• [AIM OF THE TASK] The data below contains pictures, which are to be skipped; the lines starting at the line with "Driver acted" and ending at the line with "places on the" are to be output exactly, both ends included.

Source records
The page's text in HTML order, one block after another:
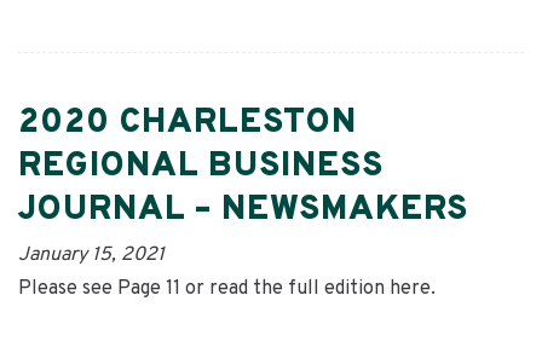
2020 CHARLESTON
REGIONAL BUSINESS
JOURNAL – NEWSMAKERS
January 15, 2021
Please see Page 11 or read the full edition here.
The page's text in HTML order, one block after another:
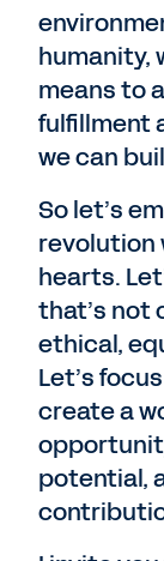
humanity,
means to
fulfillment
we can
So let’s
revolution
hearts.
that’s not
ethical,
Let’s
create a
potential,
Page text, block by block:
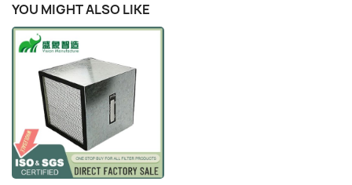
YOU MIGHT ALSO LIKE
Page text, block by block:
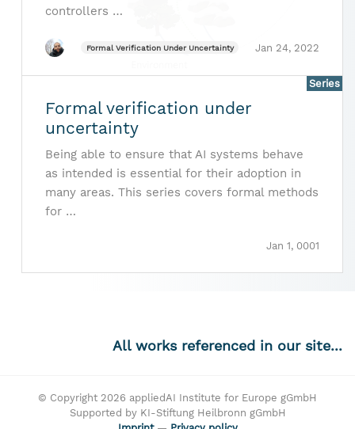
controllers …
Formal Verification Under Uncertainty Jan 24, 2022
Series
Formal verification under
uncertainty
Being able to ensure that AI systems behave
as intended is essential for their adoption in
many areas. This series covers formal methods
for …
Jan 1, 0001
All works referenced in our site...
© Copyright 2026 appliedAI Institute for Europe gGmbH
Supported by KI-Stiftung Heilbronn gGmbH
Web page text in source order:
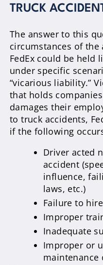
TRUCK
The answer to this
circumstances of the
FedEx could be held
under specific
“vicarious liability.”
that holds
damages their
to truck accidents,
if the following
Driver acted
accident
influence,
laws, etc.)
Failure to
Improper
Inadequate
Improper or
maintenance
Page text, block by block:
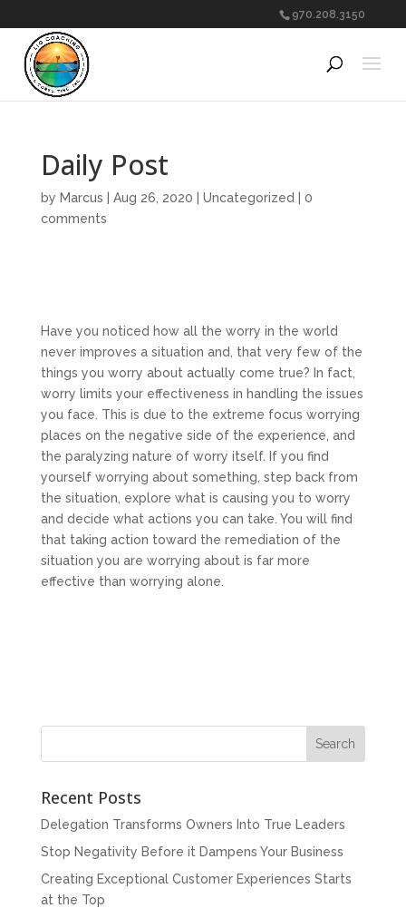
970.208.3150
Daily Post
by Marcus Aug 26, 2020 Uncategorized
0
comments
Have you noticed how all the worry in the world
never improves a situation and, that very few of the
things you worry about actually come true? In fact,
worry limits your effectiveness in handling the issues
you face. This is due to the extreme focus worrying
places on the negative side of the experience, and
the paralyzing nature of worry itself. If you find
yourself worrying about something, step back from
the situation, explore what is causing you to worry
and decide what actions you can take. You will find
that taking action toward the remediation of the
situation you are worrying about is far more
effective than worrying alone.
Recent Posts
Delegation Transforms Owners Into True Leaders
Stop Negativity Before it Dampens Your Business
Creating Exceptional Customer Experiences Starts
at the Top
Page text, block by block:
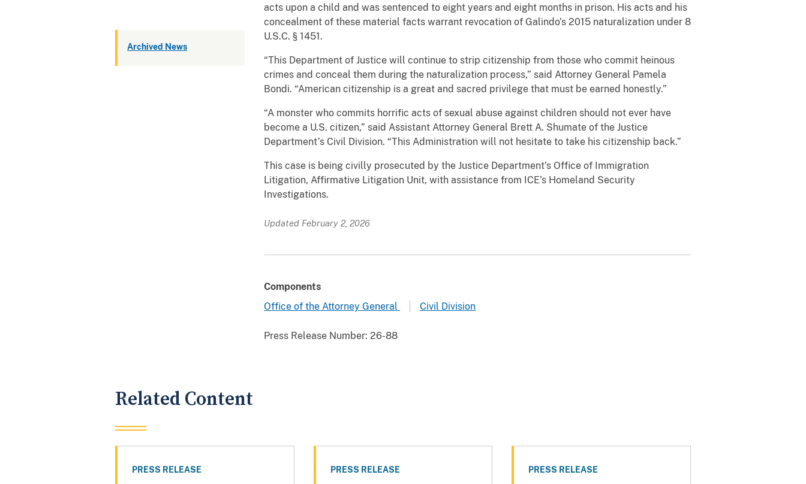
Archived News
acts upon a child and was sentenced to eight years and eight months in prison. His acts and his
concealment of these material facts warrant revocation of Galindo’s 2015 naturalization under 8
U.S.C. § 1451.
“This Department of Justice will continue to strip citizenship from those who commit heinous
crimes and conceal them during the naturalization process,” said Attorney General Pamela
Bondi. “American citizenship is a great and sacred privilege that must be earned honestly.”
“A monster who commits horrific acts of sexual abuse against children should not ever have
become a U.S. citizen,” said Assistant Attorney General Brett A. Shumate of the Justice
Department’s Civil Division. “This Administration will not hesitate to take his citizenship back.”
This case is being civilly prosecuted by the Justice Department’s Office of Immigration
Litigation, Affirmative Litigation Unit, with assistance from ICE’s Homeland Security
Investigations.
Updated February 2, 2026
Components
Office of the Attorney General
Civil Division
Press Release Number: 26-88
Related Content
PRESS RELEASE PRESS RELEASE PRESS RELEASE
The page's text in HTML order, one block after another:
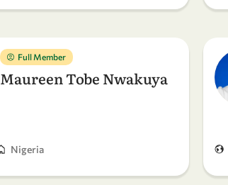
Full Member
Maureen Tobe Nwakuya
Nigeria
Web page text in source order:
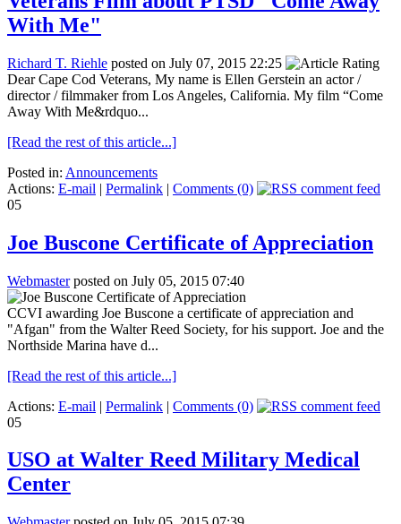
With Me"
Richard T. Riehle posted on July 07, 2015 22:25
Dear Cape Cod Veterans, My name is Ellen Gerstein an actor /
director / filmmaker from Los Angeles, California. My film “Come
Away With Me&rdquo...
[Read the rest of this article...]
Posted in: Announcements
Actions: E-mail | Permalink | Comments (0)
05
Joe Buscone Certificate of Appreciation
Webmasterposted on July 05, 2015 07:40
CCVI awarding Joe Buscone a certificate of appreciation and
"Afgan" from the Walter Reed Society, for his support. Joe and the
Northside Marina have d...
[Read the rest of this article...]
Actions: E-mail | Permalink | Comments (0)
05
USO at Walter Reed Military Medical
Center
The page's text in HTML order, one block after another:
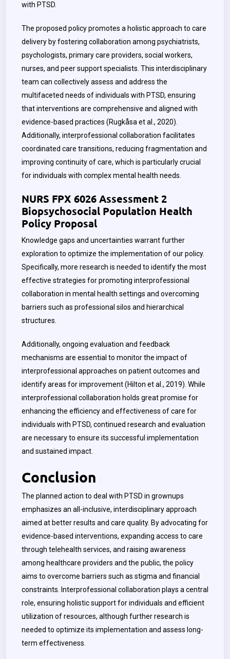
with PTSD.
The proposed policy promotes a holistic approach to care
delivery by fostering collaboration among psychiatrists,
psychologists, primary care providers, social workers,
nurses, and peer support specialists. This interdisciplinary
team can collectively assess and address the
multifaceted needs of individuals with PTSD, ensuring
that interventions are comprehensive and aligned with
evidence-based practices (Rugkåsa et al., 2020).
Additionally, interprofessional collaboration facilitates
coordinated care transitions, reducing fragmentation and
improving continuity of care, which is particularly crucial
for individuals with complex mental health needs.
NURS FPX 6026 Assessment 2
Biopsychosocial Population Health
Policy Proposal
Knowledge gaps and uncertainties warrant further
exploration to optimize the implementation of our policy.
Specifically, more research is needed to identify the most
effective strategies for promoting interprofessional
collaboration in mental health settings and overcoming
barriers such as professional silos and hierarchical
structures.
Additionally, ongoing evaluation and feedback
mechanisms are essential to monitor the impact of
interprofessional approaches on patient outcomes and
identify areas for improvement (Hilton et al., 2019). While
interprofessional collaboration holds great promise for
enhancing the efficiency and effectiveness of care for
individuals with PTSD, continued research and evaluation
are necessary to ensure its successful implementation
and sustained impact.
Conclusion
The planned action to deal with PTSD in grownups
emphasizes an all-inclusive, interdisciplinary approach
aimed at better results and care quality. By advocating for
evidence-based interventions, expanding access to care
through telehealth services, and raising awareness
among healthcare providers and the public, the policy
aims to overcome barriers such as stigma and financial
constraints. Interprofessional collaboration plays a central
role, ensuring holistic support for individuals and efficient
utilization of resources, although further research is
needed to optimize its implementation and assess long-
term effectiveness.
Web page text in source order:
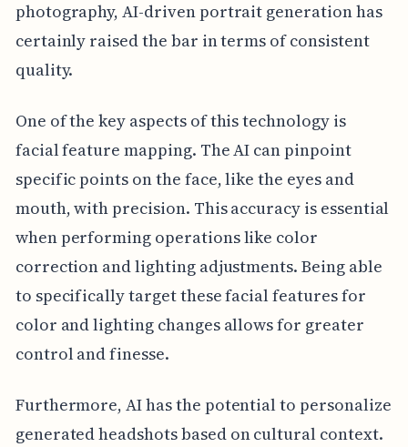
photography, AI-driven portrait generation has
certainly raised the bar in terms of consistent
quality.
One of the key aspects of this technology is
facial feature mapping. The AI can pinpoint
specific points on the face, like the eyes and
mouth, with precision. This accuracy is essential
when performing operations like color
correction and lighting adjustments. Being able
to specifically target these facial features for
color and lighting changes allows for greater
control and finesse.
Furthermore, AI has the potential to personalize
generated headshots based on cultural context.

• [SOLUTION FOR THIS EXERCISE]
Driver acted
accident
influence,
laws, etc.)
Failure to
Improper
Inadequate
Improper or
maintenance
Page text, block by block:
970.208.3150
Daily Post
by Marcus Aug 26, 2020 Uncategorized
0
comments
Have you noticed how all the worry in the world
never improves a situation and, that very few of the
things you worry about actually come true? In fact,
worry limits your effectiveness in handling the issues
you face. This is due to the extreme focus worrying
places on the negative side of the experience, and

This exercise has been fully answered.